Do Document Reviews Provide Signifcant Feedback?

Subject: Do Document Reviews Provide Signifcant Feedback?
From: Geoff Hart <ghart -at- videotron -dot- ca>
To: TECHWR-L <techwr-l -at- lists -dot- techwr-l -dot- com>, Tony Markos <ajmarkos -at- yahoo -dot- com>
Date: Thu, 29 Dec 2005 12:10:05 -0500

Tony Markos wondered: <<Someone recently posted about having people review his/her up to 600 page manuals. Can such reviews result in significant feedback such as reorgan1zation suggestions or the filling of logical "holes", or will feedback on text be limited to minnor corrections?>>

This depends on the reviewer and on your instructions to the reviewer. Someone who is really interested in doing a good review will do so with or without your instructions, but will do a much better job of focusing on the things you consider most important if you provide clear instructions as to what is important. Someone who isn't interested in the review process will try to get through it as fast as possible, doing as little work as possible, and will do a shoddy review if you don't provide sufficient motivation (threats or rewards, as the case may be <g>).

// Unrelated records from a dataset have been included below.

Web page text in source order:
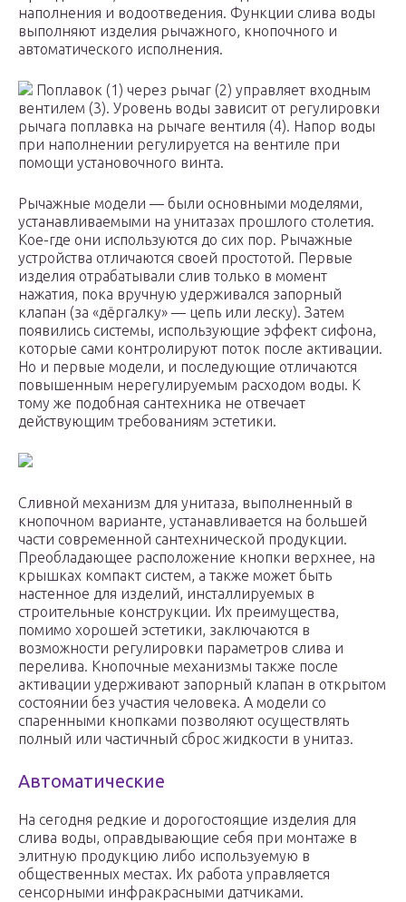
наполнения и водоотведения. Функции слива воды
выполняют изделия рычажного, кнопочного и
автоматического исполнения.
Поплавок (1) через рычаг (2) управляет входным
вентилем (3). Уровень воды зависит от регулировки
рычага поплавка на рычаге вентиля (4). Напор воды
при наполнении регулируется на вентиле при
помощи установочного винта.
Рычажные модели — были основными моделями,
устанавливаемыми на унитазах прошлого столетия.
Кое-где они используются до сих пор. Рычажные
устройства отличаются своей простотой. Первые
изделия отрабатывали слив только в момент
нажатия, пока вручную удерживался запорный
клапан (за «дёргалку» — цепь или леску). Затем
появились системы, использующие эффект сифона,
которые сами контролируют поток после активации.
Но и первые модели, и последующие отличаются
повышенным нерегулируемым расходом воды. К
тому же подобная сантехника не отвечает
действующим требованиям эстетики.
Сливной механизм для унитаза, выполненный в
кнопочном варианте, устанавливается на большей
части современной сантехнической продукции.
Преобладающее расположение кнопки верхнее, на
крышках компакт систем, а также может быть
настенное для изделий, инсталлируемых в
строительные конструкции. Их преимущества,
помимо хорошей эстетики, заключаются в
возможности регулировки параметров слива и
перелива. Кнопочные механизмы также после
активации удерживают запорный клапан в открытом
состоянии без участия человека. А модели со
спаренными кнопками позволяют осуществлять
полный или частичный сброс жидкости в унитаз.
Автоматические
На сегодня редкие и дорогостоящие изделия для
слива воды, оправдывающие себя при монтаже в
элитную продукцию либо используемую в
общественных местах. Их работа управляется
сенсорными инфракрасными датчиками.
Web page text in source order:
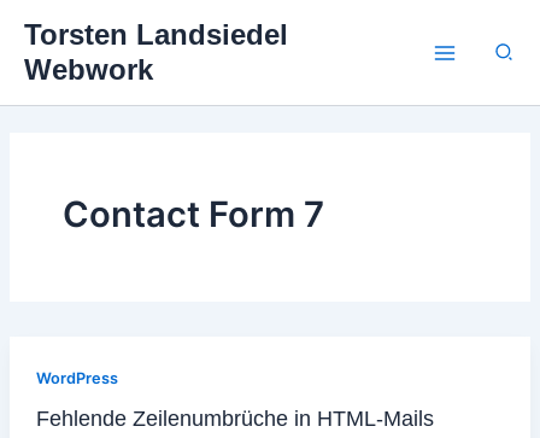
Inhalt
springen
Torsten Landsiedel
Webwork
Contact Form 7
WordPress
Fehlende Zeilenumbrüche in HTML-Mails
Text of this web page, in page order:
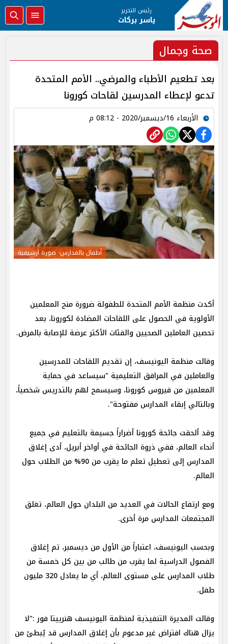
رئيس التحرير
ياسر بركات
صحة وجمال
بعد تطعيم الأطباء والمرضي.. الأمم المتحدة
تدعو لإعطاء المدرسين لقاحات كورونا
الأربعاء 16/ديسمبر/2020 - 08:12 م
أطفال بالمدارس- صورة ارشيفية
أكدت منظمة الأمم المتحدة للطفولة ضرورة منح المعلمين
الأولوية في الحصول على اللقاحات المضادة لكورونا، بعد
تحصين العاملين الصحيين والفئات الأكثر عرضة للإصابة بالمرض.
وقالت منظمة اليونيسف، إن تقديم اللقاحات للمدرسين
والعاملين في المرافق التعليمية "سيساعد في حماية
المعلمين من فيروس كورونا، وسيسمح لهم بالتدريس شخصياً،
وبالتالي إبقاء المدارس مفتوحة".
وقد ألحقت جائحة كورونا أضراراً جسيمة بالتعليم في جميع
أنحاء العالم، ففي ذروة الجائحة في أواخر أبريل، أدى إغلاق
المدارس إلى تعطيل تعلم ما يقرب من 90% من الطلاب حول
العالم.
ومع ارتفاع الحالات في العديد من البلدان حول العالم، تغلق
المجتمعات المدارس مرة أخرى.
وبحسب اليونيسف، اعتباراً من الأول من ديسمبر، تم إغلاق
الفصول الدراسية لما يقرب من طالب من بين كل خمسة من
طلاب المدارس على مستوى العالم، أي ما يعادل 320 مليون
طفل.
وقالت المديرة التنفيذية لمنظمة اليونيسف هنرييتا فور :"لا
يزال هناك افتراض غير مدعوم بأن إغلاق المدارس قد يُبطئ من
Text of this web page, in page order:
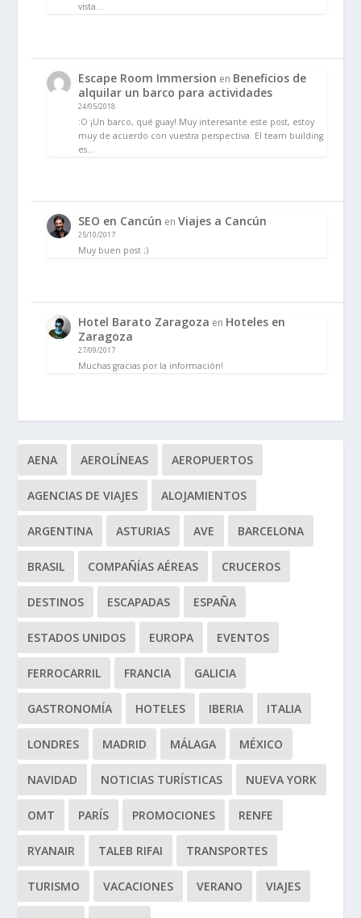
vista…
Escape Room Immersion en Beneficios de
alquilar un barco para actividades
24/05/2018
:O ¡Un barco, qué guay! Muy interesante este post, estoy
muy de acuerdo con vuestra perspectiva. El team building
es…
SEO en Cancún enViajes a Cancún
25/10/2017
Muy buen post ;)
Hotel Barato Zaragoza en Hoteles en
Zaragoza
27/09/2017
Muchas gracias por la información!
AENA AEROLÍNEAS AEROPUERTOS
AGENCIAS DE VIAJES ALOJAMIENTOS
ARGENTINA ASTURIAS AVE BARCELONA
BRASIL COMPAÑÍAS AÉREAS CRUCEROS
DESTINOS ESCAPADAS ESPAÑA
ESTADOS UNIDOS EUROPA EVENTOS
FERROCARRIL FRANCIA GALICIA
GASTRONOMÍA HOTELES IBERIA ITALIA
LONDRES MADRID MÁLAGA MÉXICO
NAVIDAD NOTICIAS TURÍSTICAS NUEVA YORK
OMT PARÍS PROMOCIONES RENFE
RYANAIR TALEB RIFAI TRANSPORTES
TURISMO VACACIONES VERANO VIAJES
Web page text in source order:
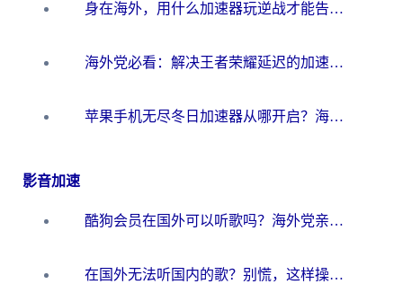
身在海外，用什么加速器玩逆战才能告别延迟？
海外党必看：解决王者荣耀延迟的加速器终极指南——从EVE到猫和老鼠，一个工具全搞定
苹果手机无尽冬日加速器从哪开启？海外玩家的冬日生存指南
影音加速
酷狗会员在国外可以听歌吗？海外党亲测有效：3步解决音乐权限难题
在国外无法听国内的歌？别慌，这样操作就能畅听QQ音乐（附亲测加速器推荐）
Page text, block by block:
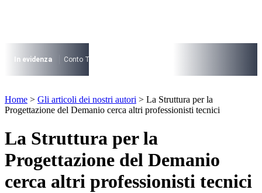
I più cercati
Lorem ipsum dolor sit amet consectetur
Lorem ipsum dolor sit amet consectetur
In evidenza Conto Termico
Lorem ipsum dolor sit amet consectetur
Home > Gli articoli dei nostri autori > La Struttura per la
Progettazione del Demanio cerca altri professionisti tecnici
La Struttura per la
Progettazione del Demanio
cerca altri professionisti tecnici
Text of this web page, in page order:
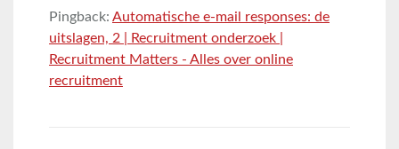
Pingback: Automatische e-mail responses: de
uitslagen, 2 | Recruitment onderzoek |
Recruitment Matters - Alles over online
recruitment
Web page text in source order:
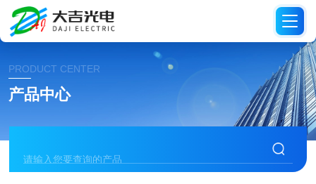
PRODUCT CENTER
产品中心

If you submit a document full of distractions (i.e., typos, incomprehensible sentences), even the most stoic reviewer will be distracted and will focus on fixing these problems rather than concentrating on the meat of the review. I've worked with enough scientists and engineers to know that they love catching me in typos or other infelicities, and if I leave those in the document I send for review, they'll fix them instead of concentrating on technical correctness. That's not "theory", by the way; it's 20 years of experience speaking.

Indeed, I make a good living these days editing journal manuscripts before peer review for authors writing with English as their second or third or fourth language. My promise: I'll clean up the document so thoroughly that the journal reviewers can actually focus on their science, not on how they're describing it. Journal editors love this service because it lets them do their job (improving the quality of the science that gets published through careful peer review) rather than fixing the language used to communicate the science.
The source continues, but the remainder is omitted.